This activity is inspired by the work of the [Ocean Cleanup Project](https://theoceancleanup.com/) and #TeamSeas started by YouTubers [MrBeast](https://www.youtube.com/watch?v=cV2gBU6hKfY) and [Mark Rober](https://www.youtube.com/watch?v=pXDx6DjNLDU). It uses data from Meijer L. J. J. et al., 2021, *Sci. Adv.*, More than 1000 rivers account for 80% of global riverine plastic emissions into the ocean, DOI: [10.1126/sciadv.aaz5803](10.1126/sciadv.aaz5803) which is provided [here](https://figshare.com/articles/dataset/Supplementary_data_for_More_than_1000_rivers_account_for_80_of_global_riverine_plsatic_emissions_into_the_ocean_/14515590) and has been downloaded into the Meijer2021_midpoint_emissions directory for this activity.

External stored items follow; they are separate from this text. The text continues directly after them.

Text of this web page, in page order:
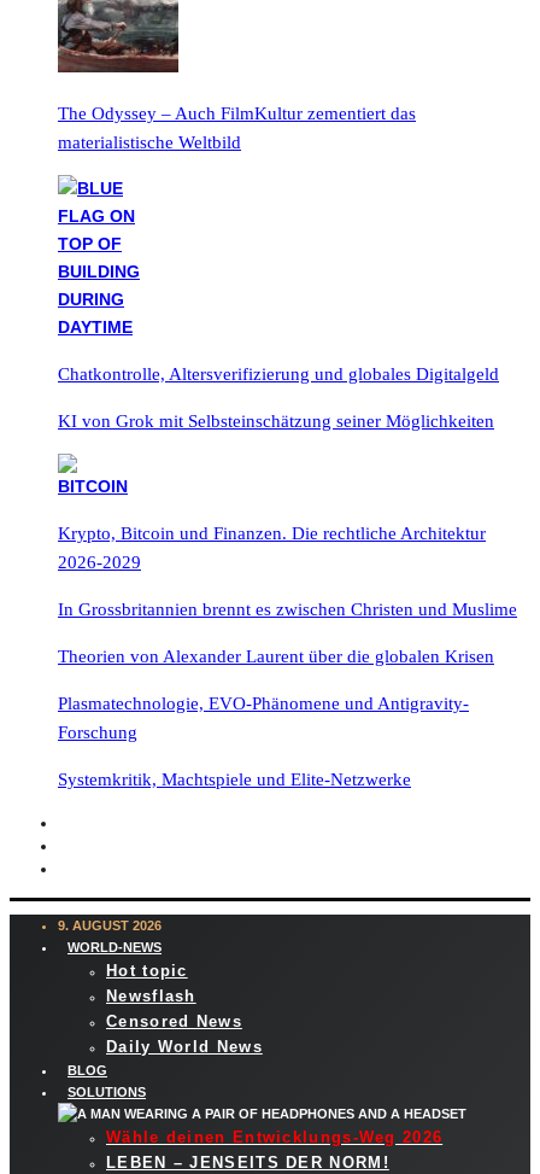
The Odyssey – Auch FilmKultur zementiert das
materialistische Weltbild
Chatkontrolle, Altersverifizierung und globales Digitalgeld
KI von Grok mit Selbsteinschätzung seiner Möglichkeiten
Krypto, Bitcoin und Finanzen. Die rechtliche Architektur
2026-2029
In Grossbritannien brennt es zwischen Christen und Muslime
Theorien von Alexander Laurent über die globalen Krisen
Plasmatechnologie, EVO-Phänomene und Antigravity-
Forschung
Systemkritik, Machtspiele und Elite-Netzwerke
9. AUGUST 2026
WORLD-NEWS
Hot topic
Newsflash
Censored News
Daily World News
BLOG
SOLUTIONS
Wähle deinen Entwicklungs-Weg 2026
LEBEN – JENSEITS DER NORM!
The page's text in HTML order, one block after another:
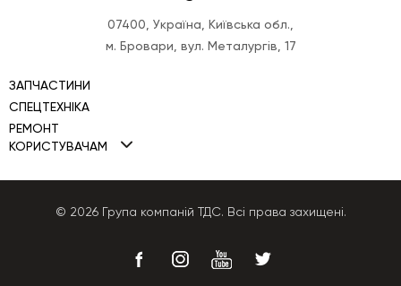
ЗАПЧАСТИНИ
СПЕЦТЕХНІКА
Міні навантажувачі TDC
Екскаватори-навантажувачі
РЕМОНТ
КОРИСТУВАЧАМ
Політика Cookies
Політика конфіденційності
07400, Україна, Київська обл.,
м. Бровари, вул. Металургів, 17
© 2026 Група компаній ТДС. Всі права захищені.
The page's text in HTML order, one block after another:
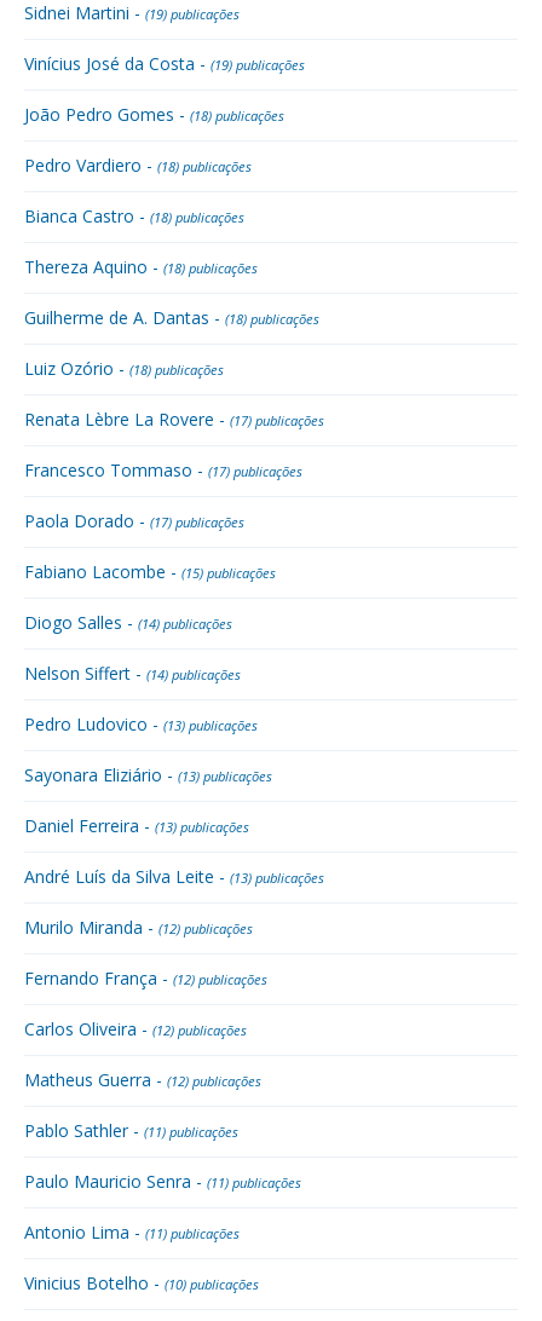
Sidnei Martini - (19) publicações
Vinícius José da Costa - (19) publicações
João Pedro Gomes - (18) publicações
Pedro Vardiero - (18) publicações
Bianca Castro - (18) publicações
Thereza Aquino - (18) publicações
Guilherme de A. Dantas - (18) publicações
Luiz Ozório - (18) publicações
Renata Lèbre La Rovere - (17) publicações
Francesco Tommaso - (17) publicações
Paola Dorado - (17) publicações
Fabiano Lacombe - (15) publicações
Diogo Salles - (14) publicações
Nelson Siffert - (14) publicações
Pedro Ludovico - (13) publicações
Sayonara Eliziário - (13) publicações
Daniel Ferreira - (13) publicações
André Luís da Silva Leite - (13) publicações
Murilo Miranda - (12) publicações
Fernando França - (12) publicações
Carlos Oliveira - (12) publicações
Matheus Guerra - (12) publicações
Pablo Sathler - (11) publicações
Paulo Mauricio Senra - (11) publicações
Antonio Lima - (11) publicações
Vinicius Botelho - (10) publicações
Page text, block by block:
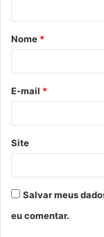
á
r
*
Nome *
E-mail *
Site
Salvar meus
eu comentar.
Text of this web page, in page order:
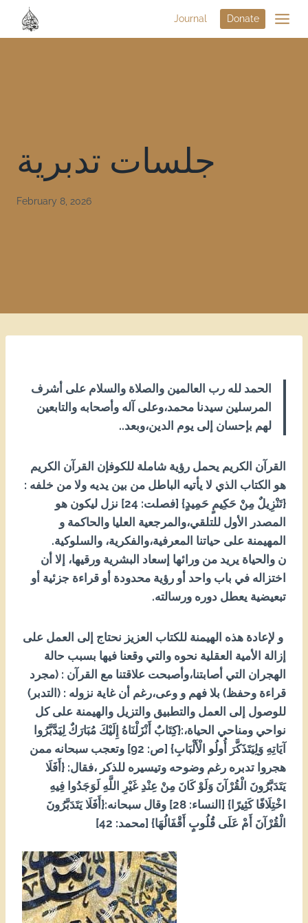
Journal Donate
جلسات تدبرية
February 8, 2026
الحمد لله رب العالمين والصلاة والسلام على أشرف
المرسلين سيدنا محمد،وعلى آله وأصحابه والتابعين
لهم بإحسان إلى يوم الدين،وبعد..
القرآن الكريم يحمل رؤية شاملة للكوفإن القرآن الكريم
هو الكتاب الذي لا يأتيه الباطل من بين يديه ولا من خلفه :
{تَنْزِيلٌ مِنْ حَكِيمٍ حَمِيدٍ} [فصلت: 42] نزل ليكون هو
المصدر الأول للتلقي،والمرجعية العليا والحاكمة و
المهيمنة على حياتنا المعرفية،والفكرية، والسلوكية.
ن والحياة يريد من ورائها إسعاد البشرية ورقيها، إلا أن
اختزاله في باب واحد أو رؤية محدودة أو قراءة جزئية أو
تبعيضية يعطل دوره ورسالته.
و لإعادة هذه الهيمنة للكتاب العزيز نحتاج إلى العمل على
إزالة الأمية العقلية نحوه والتي وقعنا فيها بسبب حالة
الهجران التي أصابتنا،وأصبحت علاقتنا مع القرآن : (مجرد
قراءة وحفظ) بلا فهم و وعى،رغم أن غاية نزوله : (التدبر)
للوصول إلى العمل والتطبيق والتزيل والهيمنة على كل
نواحي ومناحي الحياة،:{كِتَابٌ أَنْزَلْنَاهُ إِلَيْكَ مُبَارَكٌ لِيَدَّبَّرُوا
آيَاتِهِ وَلِيَتَذَكَّرَ أُولُو الْأَلْبَابِ} [ص: 29] وتعجب سبحانه ممن
هجروا تدبره رغم وضوحه وتيسيره للذكر ،فقال: {أَفَلَا
يَتَدَبَّرُونَ الْقُرْآنَ وَلَوْ كَانَ مِنْ عِنْدِ غَيْرِ اللَّهِ لَوَجَدُوا فِيهِ
اخْتِلَافًا كَثِيرًا} [النساء: 82] وقال سبحانه:{أَفَلَا يَتَدَبَّرُونَ
الْقُرْآنَ أَمْ عَلَى قُلُوبٍ أَقْفَالُهَا} [محمد: 24]
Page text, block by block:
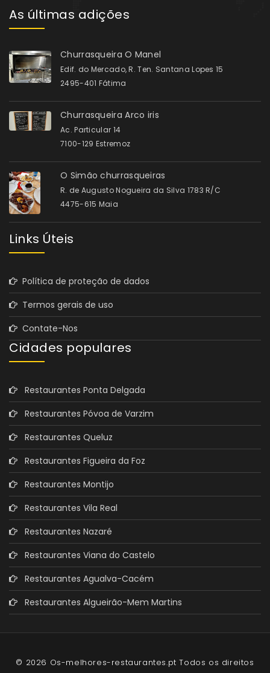
As últimas adições
Churrasqueira O Manel
Edif. do Mercado, R. Ten. Santana Lopes 15
2495-401 Fátima
Churrasqueira Arco iris
Ac. Particular 14
7100-129 Estremoz
O Simão churrasqueiras
R. de Augusto Nogueira da Silva 1783 R/C
4475-615 Maia
Links Úteis
Política de proteção de dados
Termos gerais de uso
Contate-Nos
Cidades populares
Restaurantes Ponta Delgada
Restaurantes Póvoa de Varzim
Restaurantes Queluz
Restaurantes Figueira da Foz
Restaurantes Montijo
Restaurantes Vila Real
Restaurantes Nazaré
Restaurantes Viana do Castelo
Restaurantes Agualva-Cacém
Restaurantes Algueirão-Mem Martins
© 2026 Os-melhores-restaurantes.pt Todos os direitos
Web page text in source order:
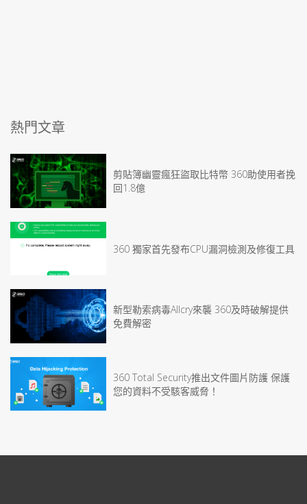
熱門文章
剪貼簿幽靈瘋狂盜取比特幣 360助使用者挽
回1.8億
360 獨家首先發布CPU漏洞檢測及修復工具
新型勒索病毒Allcry來襲 360及時破解提供
免費解密
360 Total Security推出文件圖片防護 保護
您的資料不受駭客威脅！
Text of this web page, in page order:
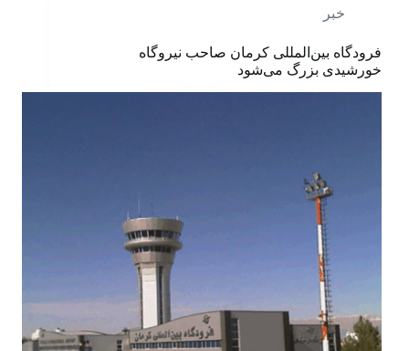
خبر
فرودگاه بین‌المللی کرمان صاحب نیروگاه
خورشیدی بزرگ می‌شود
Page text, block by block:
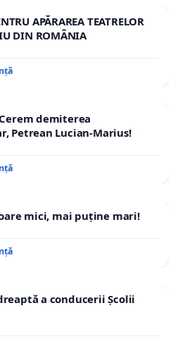
APĂRAREA TEATRELOR
DIN ROMÂNIA
demiterea
Petrean Lucian-Marius!
mici, mai puține mari!
a conducerii Școlii
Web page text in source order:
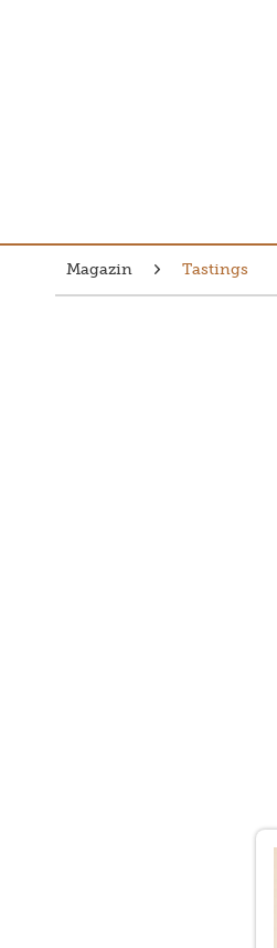
Magazin Tastings
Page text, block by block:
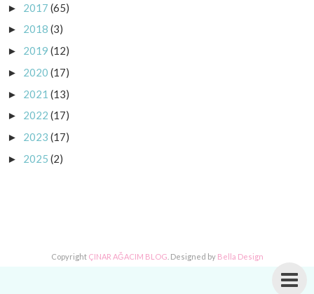
► 2017 (65)
► 2018 (3)
► 2019 (12)
► 2020 (17)
► 2021 (13)
► 2022 (17)
► 2023 (17)
► 2025 (2)
Copyright ÇINAR AĞACIM BLOG . Designed by Bella Design
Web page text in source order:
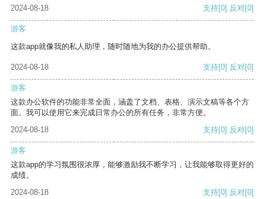
2024-08-18
支持[0] 反对[0]
游客
这款app就像我的私人助理，随时随地为我的办公提供帮助。
2024-08-18 支持[0] 反对[0]
游客
这款办公软件的功能非常全面，涵盖了文档、表格、演示文稿等各个方
面。我可以使用它来完成日常办公的所有任务，非常方便。
2024-08-18
支持[0] 反对[0]
游客
这款app的学习氛围很浓厚，能够激励我不断学习，让我能够取得更好的
成绩。
2024-08-18
支持[0] 反对[0]
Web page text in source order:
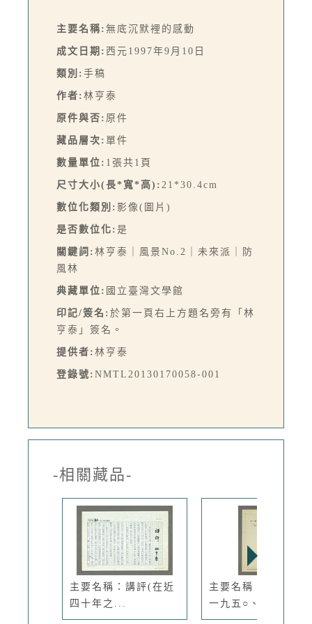
主要名稱: 無底沉默裡的感動
成文日期: 西元1997年9月10日
類別: 手稿
作者: 林亨泰
原件與否: 原件
藏品層次: 單件
數量單位: 1張共1頁
尺寸大小(長*寬*高): 21*30.4cm
數位化類別: 影像(圖片)
是否數位化: 是
關鍵詞: 林亨泰｜風景No.2｜未來派｜防
風林
典藏單位: 國立臺灣文學館
印記/簽名: 於第一頁右上方題名旁有「林
亨泰」簽名。
提供者: 林亨泰
登錄號: NMTL20130170058-001
-相關藏品-
主要名稱：講評(在近
四十年之...
主要名稱：第二輯：
一九五○、...
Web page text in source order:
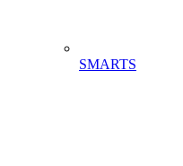
SMARTS
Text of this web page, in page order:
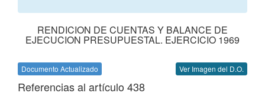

Explore the Ocean Cleanup Projects' interactive map version of this data on their website [here](https://theoceancleanup.com/sources/).

You can see the full #TeamSeas campaign to remove plastic from the Ocean [here](https://teamseas.org/) (I am in no way affiliated with any campaigns or organisations listed above).

## Contents

* [Start](#Start)
* [Exploring with GeoPandas](#BuiltIn)
* [Plotting 100 Worst Pollutors](#100Worst)
* [Pollution by Country](#Country)
* [Local River Data](#Local)
* [Your Local Rivers](#YourLocal)
* [Over to You](#OTY)
* [References](#REF)
* [Acknowledgements](#ACK)


## Let's Go: <a class="anchor" id="Start"></a>

We are going to explore this river pollution dataset using **[GeoPandas](https://geopandas.org/en/stable/)**. GeoPandas is built on Pandas and allows us to work with geospatial data.

You will need to have **GeoPandas**, **[contextily](https://contextily.readthedocs.io/en/latest/)**, **matplotlib + ipywidgets**, and **[adjustText](https://github.com/Phlya/adjustText)** installed to run all the code.

In [None]:
# run me
import geopandas as gpd
import matplotlib.pyplot as plt
import contextily as cx

from geopandas.tools import sjoin
from numpy import log
from adjustText import adjust_text

%matplotlib widget

We can use GeoPandas to read in the special shapefile which contains our geospatial data. Go ahead and run the next code cell.

In [None]:
# run me
rivers = gpd.read_file("./Meijer2021_midpoint_emissions/Meijer2021_midpoint_emissions.shp")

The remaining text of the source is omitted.